2. **Automated Scoring Systems**
- Automated scoring systems use AI technology to evaluate candidates' performance, aiming to improve the accuracy, reliability and efficiency of scoring.
- For example, ETS's e - rater system is used to evaluate GRE essays, while PTE relies entirely on AI for scoring.
3. **Application of AI in Language Testing**
- Although the application of AI in language testing has achieved some success, there is relatively little research on its trust, transparency, consistency and interpretability.
- These factors are crucial for ensuring the fairness and reliability of AI systems, especially in scenarios involving high - risk decisions.
### Methodology
1. **Framework Overview**
- The research is divided into three stages: planning and preparation, interviews and online surveys.
- In the planning and preparation stage, questionnaires were designed, including demographic questions and open - ended questions, to collect the background and experience of test - takers.
- In the interview stage, in - depth exchanges with test - takers were carried out to obtain their views on the application of AI in language testing.
- In the online survey stage, data was collected through a wide range of samples to further verify the interview results.
2. **Interviews**
- The interviewees included test - takers from different countries and backgrounds who participated in different language tests such as TOEFL, IELTS, PTE and DET.
- The interview content covered the test - takers' views on the fairness, consistency and reliability of AI scoring systems.
3. **Online Surveys**
- Online surveys recruited participants through channels such as social media and language schools, and a total of 99 valid questionnaires were collected.
- The survey content included test - takers' background information, views on different language tests and attitudes towards the application of AI in language testing.
### Results
1. **Test - takers' Concerns**
- **Fairness and Consistency**: Most test - takers believe that AI scoring systems have improved the fairness and consistency of language tests.

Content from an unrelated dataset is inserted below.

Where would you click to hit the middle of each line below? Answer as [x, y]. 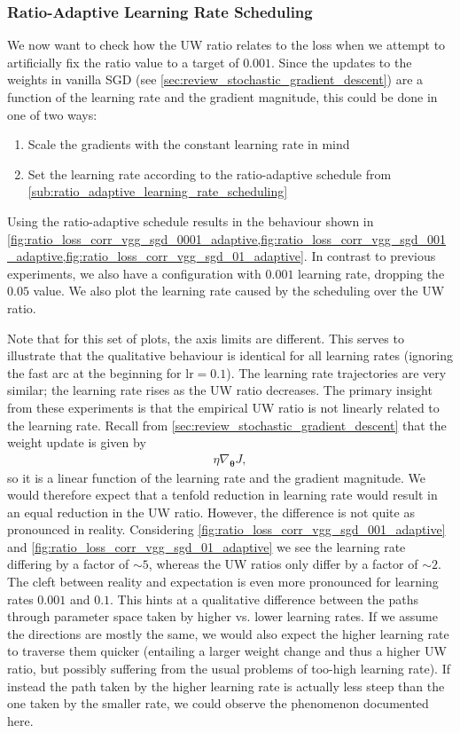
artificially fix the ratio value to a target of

However, some test - takers pointed out that AI may be biased against certain accents or pronunciations, resulting in unfair scoring.
- **Reliability**: Some test - takers are worried about the reliability of AI scoring systems, especially for those who often get low scores.
- **Fairness of Human Scoring Systems**: In contrast, test - takers are more critical of the fairness of human scoring systems, believing that the emotions and preferences of human scorers may affect the fairness of scoring.
2. **Impact of AI in Language Testing**
- **Positive Impact**: Many test - takers believe that AI scoring systems have improved the fairness and consistency of tests and reduced human errors.
- **Negative Impact**: Some test - takers are worried about the reliability and interactivity of AI scoring systems, believing that this may affect the test - takers' mental state and performance.
### Conclusion
This research, through empirical analysis, reveals the impact brought by the application of AI in language testing from the perspective of test - takers. The research results provide valuable insights for developers and researchers, which are helpful for applying AI technology more effectively in language testing while ensuring its fairness, reliability and transparency.